This idea is not consistent with the cons in Common Lisp, so it would either require a nonstandard lisp or an extension using something other than cons as the constructor (and, in which case, we may want to clone the other cons-related functions as well.) Hash cons cells must clearly be immutable, and only contain immutable data, so the idea is related to the immutable data types Baker mentioned in his ILC 2005 talk.
What's the benefit? Applications that manipulate mathematical formulas are a disproportionate share of Lisp's success stories (Macsyma/Maxima, Axiom, ACL2, various other theorem provers). It's nice if you can compare formulas for structural identity in O(1) time. I understand ACL2 does run on a hash-consed variant of gcl.

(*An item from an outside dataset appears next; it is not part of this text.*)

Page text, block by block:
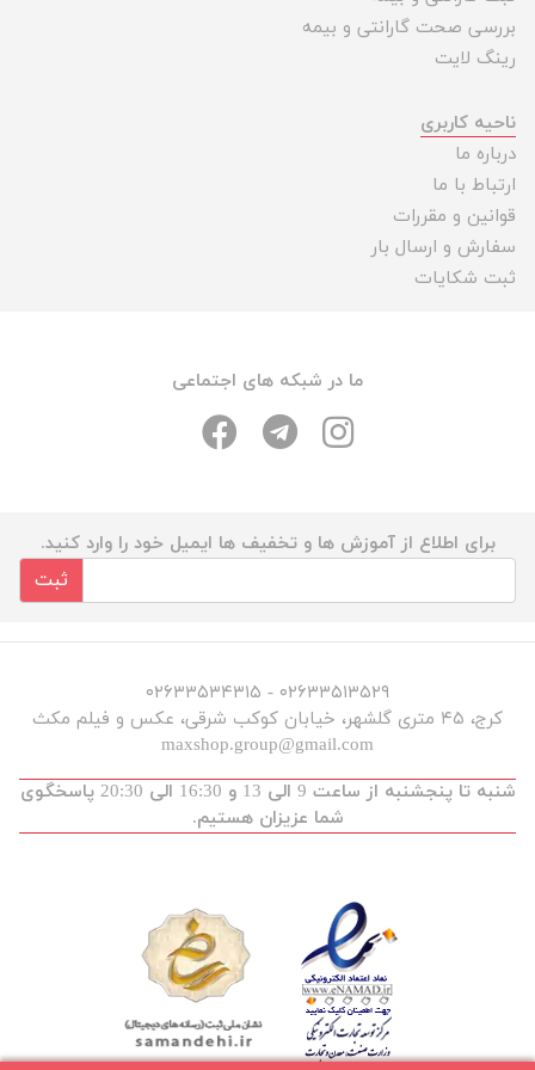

There's a variant of hash consing I'll call 'lazy hash consing'. In this scheme, eqlity of equal cons cells is established only when they are compared. Here's how it works. Let's suppose we're computing equal on two places, say x and y. If they are eql, stop. Otherwise, if they are cons cells, recursively compute equality (using hash codes stored in the cells to recognize inequality of subtrees with high probability). If x and y are equal, then we have two trees that are equal but not eq. What we do then is either (setf x y) or (setf y x). If we're using a generational collector, we choose so that the pointer that is changed is moved to point to the same generation as it pointed to before, or older (this might be as easy as comparing the two pointers, assuming newer generations are stored in progressively larger addresses on the heap). This means we don't need a write barrier.
The recursive equal calls on car/cdr of the cons cells in the trees would be done using this same algorithm, so after one sweep through two disjoint trees we've mostly collapsed the two trees into one (and many cells will likely be collectable.)
This scheme is nice in that it doesn't need a hash table, just hash values in each cons cells. Accidental collisions will be rare (assuming a good hash function), so inequality can be determined in O(1) time. It's also likely that older versions of trees will tend to have more shared references, so pointers should quickly be made to point to their final destinations.